■ What is needed ■
Starting at the first line of the entries, extract each line up to and including the one that contains "and then issue", but leave out the pictures.

■ Supplied records ■
►

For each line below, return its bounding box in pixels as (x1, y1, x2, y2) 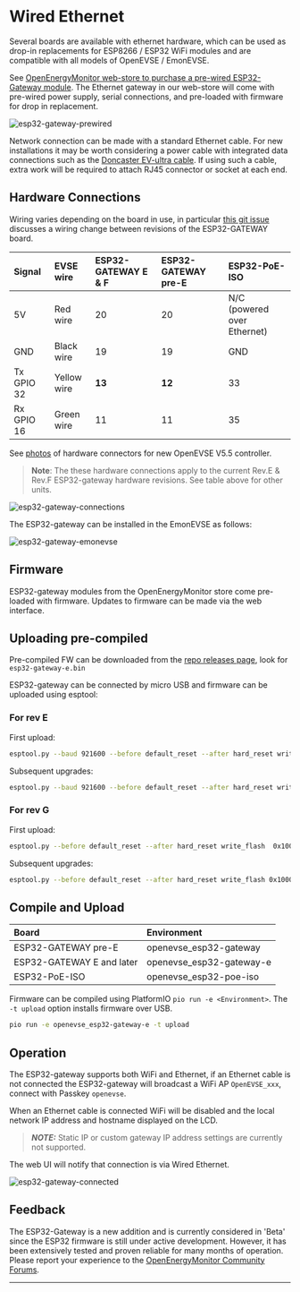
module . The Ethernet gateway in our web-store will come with (43, 81, 275, 92)
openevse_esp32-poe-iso (146, 971, 259, 983)
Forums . (9, 1264, 40, 1275)
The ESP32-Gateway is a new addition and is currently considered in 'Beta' (9, 1226, 286, 1236)
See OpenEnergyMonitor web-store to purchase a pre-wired (9, 72, 231, 82)
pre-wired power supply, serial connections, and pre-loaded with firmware (9, 91, 284, 102)
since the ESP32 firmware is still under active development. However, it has (9, 1236, 287, 1246)
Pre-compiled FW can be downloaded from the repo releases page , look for (9, 655, 288, 665)
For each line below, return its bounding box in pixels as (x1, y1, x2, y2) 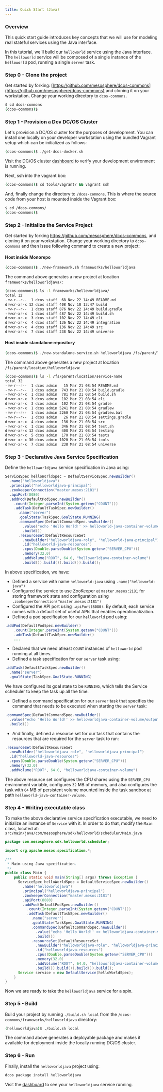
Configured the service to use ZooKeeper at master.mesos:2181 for (12, 588, 145, 594)
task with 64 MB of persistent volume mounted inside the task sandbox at (5, 787, 151, 793)
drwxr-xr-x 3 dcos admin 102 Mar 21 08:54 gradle (5, 401, 112, 406)
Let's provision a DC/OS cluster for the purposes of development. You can (5, 130, 154, 136)
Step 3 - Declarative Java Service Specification (5, 453, 119, 460)
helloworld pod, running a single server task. (5, 59, 96, 65)
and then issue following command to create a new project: (21, 243, 140, 249)
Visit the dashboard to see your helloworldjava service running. (5, 1081, 133, 1087)

◄

■ Result of the exercise ■
For each line below, return its bounding box in pixels as (x1, y1, x2, y2) 
module . The Ethernet gateway in our web-store will come with (43, 81, 275, 92)
openevse_esp32-poe-iso (146, 971, 259, 983)
Forums . (9, 1264, 40, 1275)
The ESP32-Gateway is a new addition and is currently considered in 'Beta' (9, 1226, 286, 1236)
See OpenEnergyMonitor web-store to purchase a pre-wired (9, 72, 231, 82)
pre-wired power supply, serial connections, and pre-loaded with firmware (9, 91, 284, 102)
since the ESP32 firmware is still under active development. However, it has (9, 1236, 287, 1246)
Pre-compiled FW can be downloaded from the repo releases page , look for (9, 655, 288, 665)
For each line below, return its bounding box in pixels as (x1, y1, x2, y2) 
Configured the service to use ZooKeeper at master.mesos:2181 for (12, 588, 145, 594)
task with 64 MB of persistent volume mounted inside the task sandbox at (5, 787, 151, 793)
drwxr-xr-x 3 dcos admin 102 Mar 21 08:54 gradle (5, 401, 112, 406)
Let's provision a DC/OS cluster for the purposes of development. You can (5, 130, 154, 136)
Step 3 - Declarative Java Service Specification (5, 453, 119, 460)
helloworld pod, running a single server task. (5, 59, 96, 65)
and then issue following command to create a new project: (21, 243, 140, 249)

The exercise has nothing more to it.